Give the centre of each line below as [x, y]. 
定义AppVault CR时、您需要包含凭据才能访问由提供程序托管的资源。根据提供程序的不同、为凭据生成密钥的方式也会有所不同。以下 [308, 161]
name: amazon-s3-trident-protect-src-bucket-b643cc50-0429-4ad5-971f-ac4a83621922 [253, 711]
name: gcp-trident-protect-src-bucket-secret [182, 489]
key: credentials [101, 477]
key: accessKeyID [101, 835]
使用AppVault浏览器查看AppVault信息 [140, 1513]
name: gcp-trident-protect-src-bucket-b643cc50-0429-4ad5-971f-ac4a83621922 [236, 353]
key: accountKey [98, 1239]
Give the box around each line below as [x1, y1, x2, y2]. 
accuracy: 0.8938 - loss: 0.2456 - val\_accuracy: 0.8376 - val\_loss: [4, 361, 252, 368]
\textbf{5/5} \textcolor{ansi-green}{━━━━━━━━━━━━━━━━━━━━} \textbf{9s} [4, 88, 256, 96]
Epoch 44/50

◆ ◆ ◆ ◆

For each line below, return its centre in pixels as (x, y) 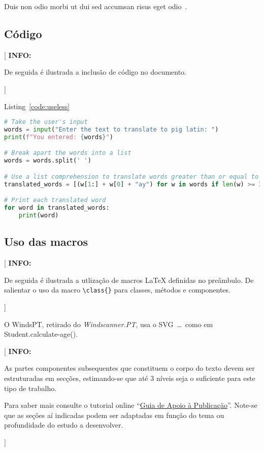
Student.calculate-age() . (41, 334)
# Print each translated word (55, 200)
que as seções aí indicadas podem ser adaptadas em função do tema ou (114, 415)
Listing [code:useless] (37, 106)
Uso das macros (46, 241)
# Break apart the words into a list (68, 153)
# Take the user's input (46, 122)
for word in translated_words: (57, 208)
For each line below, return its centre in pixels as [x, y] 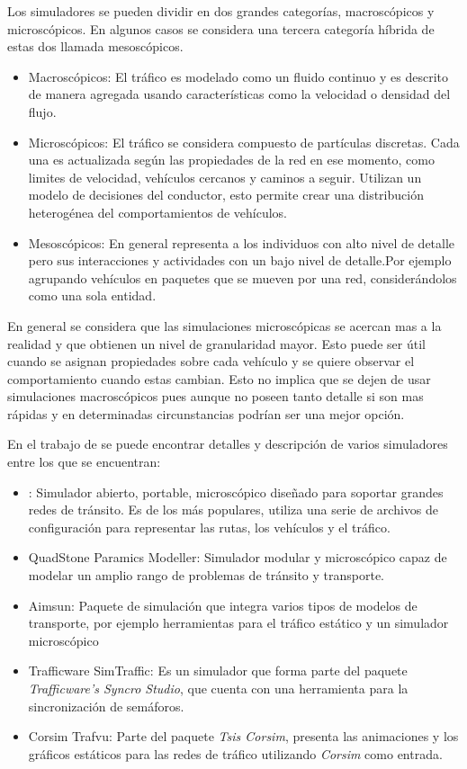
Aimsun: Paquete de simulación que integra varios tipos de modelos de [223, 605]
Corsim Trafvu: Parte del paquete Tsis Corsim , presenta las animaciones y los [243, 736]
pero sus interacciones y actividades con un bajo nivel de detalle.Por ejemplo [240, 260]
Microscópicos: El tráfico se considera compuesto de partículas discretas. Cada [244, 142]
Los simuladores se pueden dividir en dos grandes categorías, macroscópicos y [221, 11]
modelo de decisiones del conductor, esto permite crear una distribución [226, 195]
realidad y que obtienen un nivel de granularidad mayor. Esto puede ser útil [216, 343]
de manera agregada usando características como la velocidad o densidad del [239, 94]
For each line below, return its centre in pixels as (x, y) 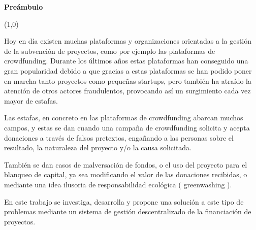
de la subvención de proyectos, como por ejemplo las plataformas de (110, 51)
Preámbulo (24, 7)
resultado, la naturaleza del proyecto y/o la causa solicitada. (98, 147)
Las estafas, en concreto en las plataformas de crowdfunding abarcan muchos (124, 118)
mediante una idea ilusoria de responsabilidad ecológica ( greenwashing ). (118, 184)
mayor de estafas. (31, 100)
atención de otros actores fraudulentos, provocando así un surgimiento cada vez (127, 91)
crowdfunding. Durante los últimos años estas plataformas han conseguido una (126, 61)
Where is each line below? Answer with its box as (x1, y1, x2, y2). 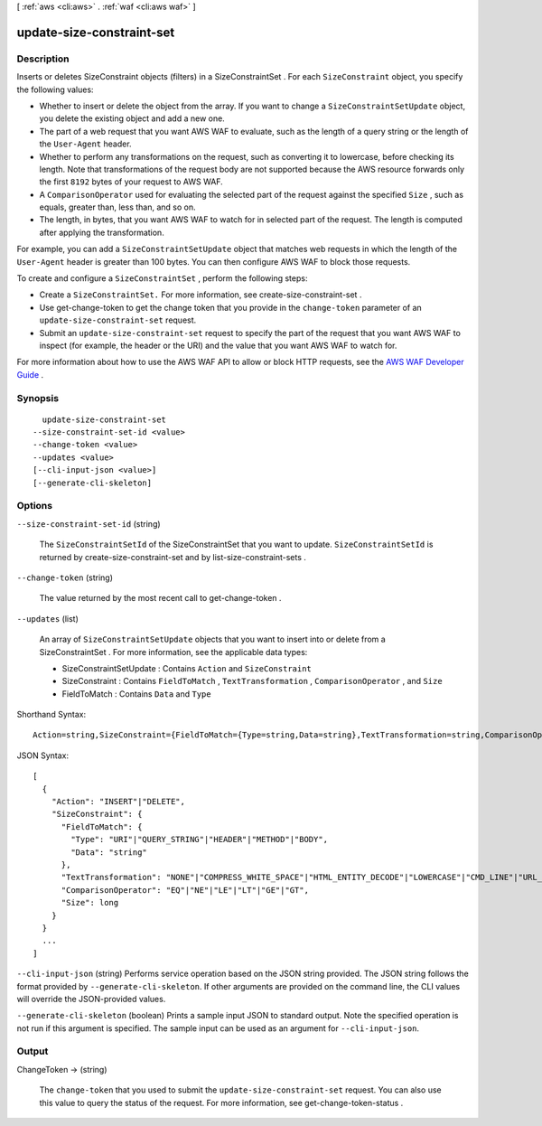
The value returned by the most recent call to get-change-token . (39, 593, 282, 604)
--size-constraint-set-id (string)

◆ ◆ ◆ ◆

Task prompt
Give back precisely the lines above that start at the line containing "key: accessKeyID [101, 835]" and end at the line containing "Epoch 44/50", inclusive. No other lines belong in the output.

Exercise solution
key: accessKeyID [101, 835]
使用AppVault浏览器查看AppVault信息 [140, 1513]
name: gcp-trident-protect-src-bucket-b643cc50-0429-4ad5-971f-ac4a83621922 [236, 353]
key: accountKey [98, 1239]
Give the box around each line below as [x1, y1, x2, y2]. 
accuracy: 0.8938 - loss: 0.2456 - val\_accuracy: 0.8376 - val\_loss: [4, 361, 252, 368]
\textbf{5/5} \textcolor{ansi-green}{━━━━━━━━━━━━━━━━━━━━} \textbf{9s} [4, 88, 256, 96]
Epoch 44/50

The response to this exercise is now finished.